While talking outside of the company's building in DeKalb County building, Davis explained that many customers say they are searching for safe ways to get out of the house as COVID-19 continues to spread.
"It's something people can do, they can get outside, they can enjoy nature," Davis said. "People want to go outdoors with everything going on."
But Davis doesn't see those crowds as a bad thing. She said the customers bring tax money and jobs to a traditionally rural area. She also noted that recreational opportunities on the Caney Fork River are featured on the Tennessee Department of Tourist Development's website and are cited as an important source of revenue for some surrounding cities.
"We draw a lot of tourism into this region," Davis said. "We're one of the areas that they are concerned about as far as being a distressed area, so bringing people into a distressed area, that's one of Governor Lee's main agenda items."
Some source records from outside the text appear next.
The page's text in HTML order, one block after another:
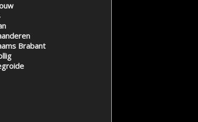
Brabant
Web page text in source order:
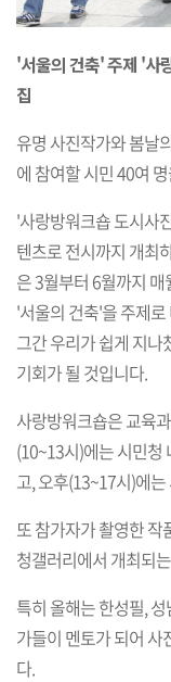
'서울의 건축' 주제 '사
집
유명 사진작가와 봄날
에 참여할 시민 40여
'사랑방워크숍 도시사
텐츠로 전시까지 개최
은 3월부터 6월까지
'서울의 건축'을 주제
그간 우리가 쉽게 지
기회가 될 것입니다.
사랑방워크숍은 교육
(10~13시)에는 시민청
고, 오후(13~17시)에
또 참가자가 촬영한 작
청갤러리에서 개최되
특히 올해는 한성필,
가들이 멘토가 되어
다.
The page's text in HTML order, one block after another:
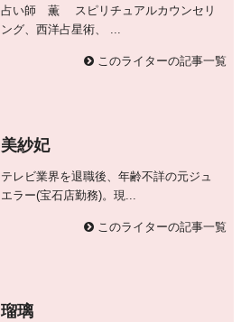
占い師 薫 スピリチュアルカウンセリ
ング、西洋占星術、 ...
このライターの記事一覧
美紗妃
テレビ業界を退職後、年齢不詳の元ジュ
エラー(宝石店勤務)。現...
このライターの記事一覧
瑠璃
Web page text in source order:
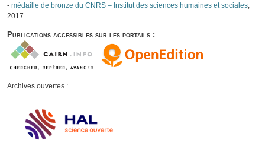
- médaille de bronze du CNRS – Institut des sciences humaines et sociales,
2017
Publications accessibles sur les portails :
Archives ouvertes :
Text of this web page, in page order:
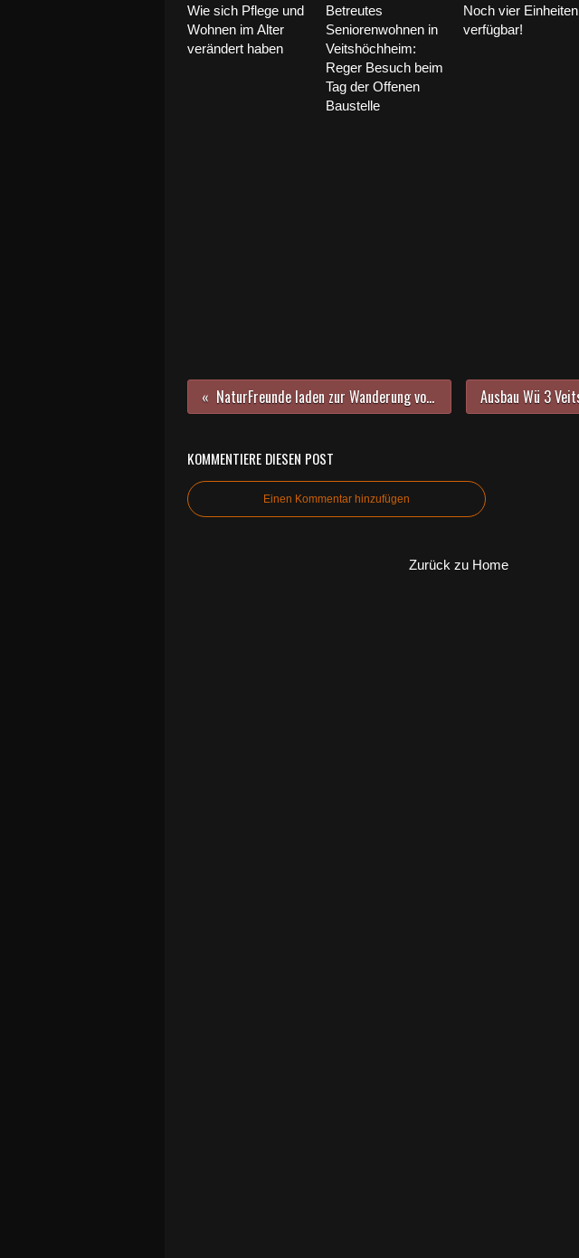
Wie sich Pflege und
Wohnen im Alter
verändert haben
Betreutes
Seniorenwohnen in
Veitshöchheim:
Reger Besuch beim
Tag der Offenen
Baustelle
Noch vier Einheiten
verfügbar!
NaturFreunde laden zur Wanderung vom Hauptbahnhof Würzburg zum Naturfreundehaus über den Schenkenturm und den EU-Mittelpunkt am 17. Juni 2021 ein
KOMMENTIERE DIESEN POST
Einen Kommentar hinzufügen
Zurück zu Home
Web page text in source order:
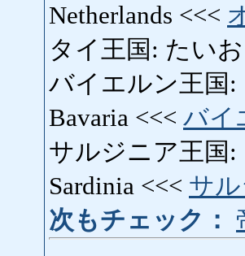
Netherlands <<<
タイ王国: たい
バイエルン王国:
Bavaria <<< バイ
サルジニア王国:
Sardinia <<< サ
次もチェック：
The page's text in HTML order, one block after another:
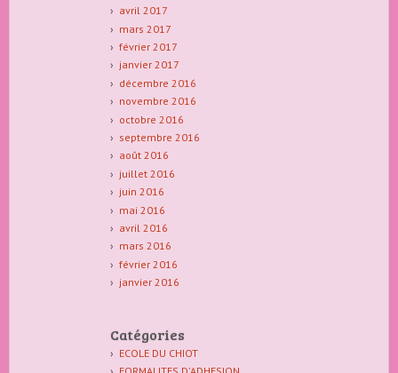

Conservation groups search for solutions
"This is not a new issue, but overcrowding has seemingly increased substantially this year," Michael Butler said, also attributing that increase to the spread of COVID-19.
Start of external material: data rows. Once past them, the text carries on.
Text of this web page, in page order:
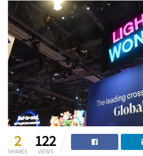
2
SHARES
122
VIEWS
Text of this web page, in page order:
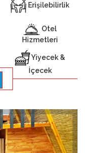
Erişilebilirlik
Otel
Hizmetleri
Yiyecek &
İçecek
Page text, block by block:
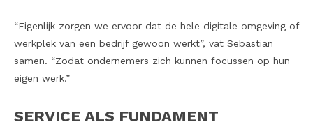
“Eigenlijk zorgen we ervoor dat de hele digitale omgeving of
werkplek van een bedrijf gewoon werkt”, vat Sebastian
samen. “Zodat ondernemers zich kunnen focussen op hun
eigen werk.”
SERVICE ALS FUNDAMENT
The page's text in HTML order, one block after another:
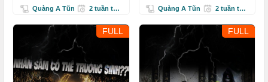
Quàng A Tũn 2 tuần trước Quàng A Tũn 2 tuần trước
FULL FULL
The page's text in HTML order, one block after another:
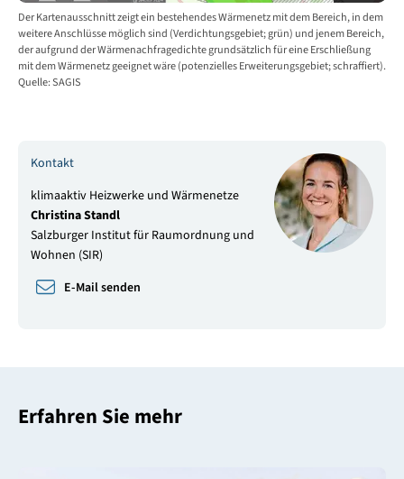
Der Kartenausschnitt zeigt ein bestehendes Wärmenetz mit dem Bereich, in dem
weitere Anschlüsse möglich sind (Verdichtungsgebiet; grün) und jenem Bereich,
der aufgrund der Wärmenachfragedichte grundsätzlich für eine Erschließung
mit dem Wärmenetz geeignet wäre (potenzielles Erweiterungsgebiet; schraffiert).
Quelle: SAGIS
Kontakt
klimaaktiv Heizwerke und Wärmenetze
Christina Standl
Salzburger Institut für Raumordnung und
Wohnen (SIR)
E-Mail senden
Erfahren Sie mehr
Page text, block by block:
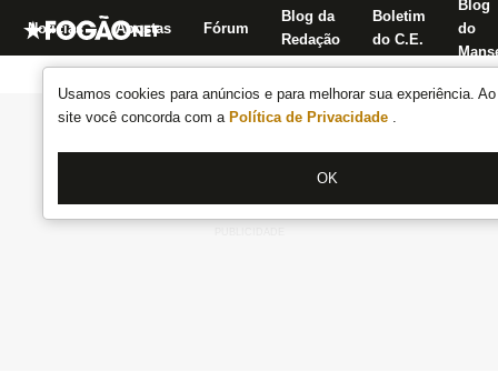
Usamos cookies para anúncios e para melhorar sua experiência.
site você concorda com a Política de Privacidade .
OK
Notícias Apostas Fórum
Blog da
Redação
Boletim
do C.E.
Blog
do
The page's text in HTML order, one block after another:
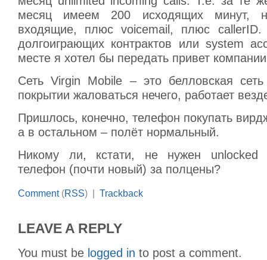
месяц имеем 200 исходящих минут,
входящие, плюс voicemail, плюс callerID.
долгоиграющих контрактов или system
месте я хотел бы передать привет
Сеть Virgin Mobile – это белловская
покрытии жаловаться нечего, работает
Пришлось, конечно, телефон покупать
а в остальном – полёт нормальный.
Никому ли, кстати, не нужен
телефон (почти новый) за полцены?
Comment(RSS) | Trackback
LEAVE A REPLY
You must be logged in to post a comment.
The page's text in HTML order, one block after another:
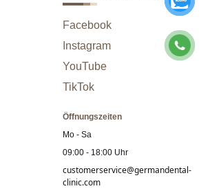
Facebook
Instagram
YouTube
TikTok
Öffnungszeiten
Mo - Sa
09:00 - 18:00 Uhr
customerservice@germandental-
clinic.com
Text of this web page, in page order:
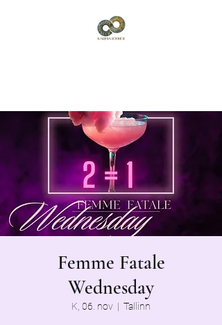
Femme Fatale
Wednesday
K, 06. nov
  |
Tallinn
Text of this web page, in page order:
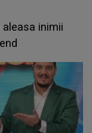
inimii
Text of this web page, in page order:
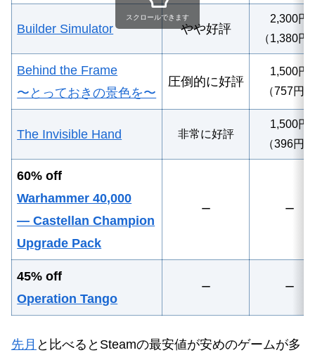
Builder Simulator やや好評
2,300円
（1,380円
Behind the Frame
〜とっておきの景色を〜
圧倒的に好評
1,500円
（757円）
The Invisible Hand 非常に好評
1,500円
（396円）
60% off
Warhammer 40,000
— Castellan Champion
Upgrade Pack
ー ー
45% off
Operation Tango
ー ー
スクロールできます
先月 と比べるとSteamの最安値が安めのゲームが多
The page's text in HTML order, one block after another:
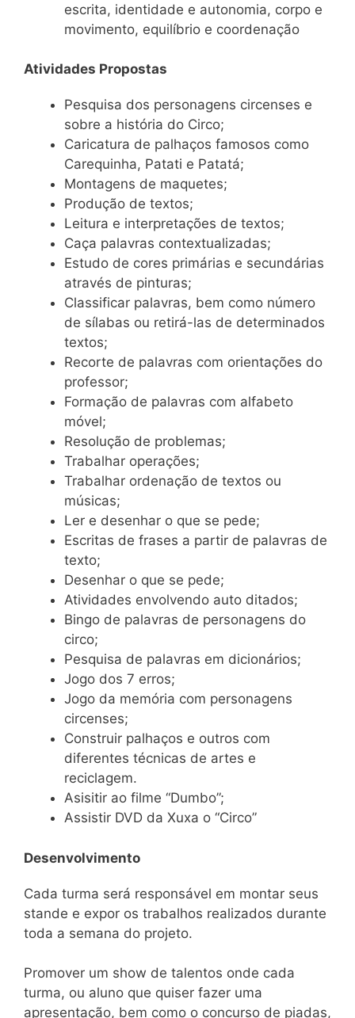
escrita, identidade e autonomia, corpo e
movimento, equilíbrio e coordenação
Atividades Propostas
Pesquisa dos personagens circenses e
sobre a história do Circo;
Caricatura de palhaços famosos como
Carequinha, Patati e Patatá;
Montagens de maquetes;
Produção de textos;
Leitura e interpretações de textos;
Caça palavras contextualizadas;
Estudo de cores primárias e secundárias
através de pinturas;
Classificar palavras, bem como número
de sílabas ou retirá-las de determinados
textos;
Recorte de palavras com orientações do
professor;
Formação de palavras com alfabeto
móvel;
Resolução de problemas;
Trabalhar operações;
Trabalhar ordenação de textos ou
músicas;
Ler e desenhar o que se pede;
Escritas de frases a partir de palavras de
texto;
Desenhar o que se pede;
Atividades envolvendo auto ditados;
Bingo de palavras de personagens do
circo;
Pesquisa de palavras em dicionários;
Jogo dos 7 erros;
Jogo da memória com personagens
circenses;
Construir palhaços e outros com
diferentes técnicas de artes e
reciclagem.
Asisitir ao filme “Dumbo”;
Assistir DVD da Xuxa o “Circo”
Desenvolvimento
Cada turma será responsável em montar seus
stande e expor os trabalhos realizados durante
toda a semana do projeto.
Promover um show de talentos onde cada
turma, ou aluno que quiser fazer uma
apresentação, bem como o concurso de piadas,
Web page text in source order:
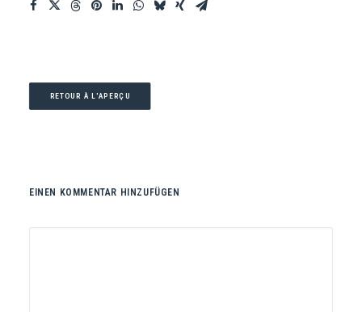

Butler is the CEO of the Tennessee Wildlife Federation, a statewide conservation group that has created the Share Our Rivers Coalition to address crowding concerns. In 2019, the group lobbied for a law giving the Tennessee Wildlife Resources Agency (TWRA) power to regulate commercial rental operations. Now the Tennessee Wildlife Federation is hoping the state will develop a plan for the Caney Fork River and other waterways across the state.
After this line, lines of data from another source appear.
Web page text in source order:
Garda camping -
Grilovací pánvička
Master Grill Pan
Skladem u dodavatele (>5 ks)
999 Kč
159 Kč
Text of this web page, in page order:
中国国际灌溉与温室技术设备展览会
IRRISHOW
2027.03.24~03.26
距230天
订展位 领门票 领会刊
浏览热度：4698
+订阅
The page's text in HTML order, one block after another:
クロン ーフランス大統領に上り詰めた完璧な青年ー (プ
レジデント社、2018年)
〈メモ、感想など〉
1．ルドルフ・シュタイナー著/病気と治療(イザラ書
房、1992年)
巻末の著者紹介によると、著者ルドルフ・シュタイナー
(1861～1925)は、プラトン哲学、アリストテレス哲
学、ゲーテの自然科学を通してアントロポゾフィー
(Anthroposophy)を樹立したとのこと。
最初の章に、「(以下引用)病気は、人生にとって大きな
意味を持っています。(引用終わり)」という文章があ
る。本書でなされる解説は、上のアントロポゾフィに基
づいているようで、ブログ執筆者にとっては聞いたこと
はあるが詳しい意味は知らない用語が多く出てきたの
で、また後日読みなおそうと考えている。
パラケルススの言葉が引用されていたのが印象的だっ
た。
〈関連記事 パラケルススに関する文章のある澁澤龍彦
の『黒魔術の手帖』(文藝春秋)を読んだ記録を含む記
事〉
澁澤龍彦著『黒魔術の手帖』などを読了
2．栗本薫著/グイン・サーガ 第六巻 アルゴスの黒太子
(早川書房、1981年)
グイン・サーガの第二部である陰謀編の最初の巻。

"It's time to start a management plan process," Butler said.
Butler said a 'comprehensive management plan' created by state leaders could outline how different groups could balance uses of the river.
"This is nothing new, there are a lot of rivers in the United States that get this level or greater of use and they've figured out how to manage those rivers so each group can have its place on the river," Butler said, citing Missouri's Current River as an example of a waterway with a "use plan."
"Our goal is that every user of the river have a chance to have a quality experience because these are public waters," Butler said.
Nischan has ideas of his own for how to ensure a quality experience for everybody.
"I said how about a dollar or two dollar launch fee," Nischan explained. "In my opinion, if you are going to make money off a public resource, you ought to be willing to put in."
Nischan said fee money could go toward the upkeep of public boat ramps and to hire TWRA agents to patrol the river. Right now commercial rental businesses have to get permits through the TWRA, but are not required to pay any fees.
But retailers argued added fees or requirements would be an added burden on the fast-growing industry.
"It would be drastic," Davis said when asked about the proposals. "We employ a lot of people, and if you cut the business down it would cut the people that we need down."
"It's a statewide issue"
While the Tennessee Wildlife Federation is focusing efforts on the Caney Fork, leaders say the issue goes beyond the river's banks.
"This is not just a Caney Fork issue, it's a statewide issue," Butler said, adding that recreational areas across the country are dealing with a sharp increase in visitors, especially as COVID-19 continues to spread.
Last week, a University of Tennessee student started a petition asking the Army Corps of Engineers to address crowding caused by commercial tubing outfitters on East Tennessee's Little River.
"When you put that many people on the water and you don't have a process of how you manage that, you don't have facilities in place to deal with waste or garbage or litter, then the overall quality of the desirability of that area will suffer long-term," Butler said.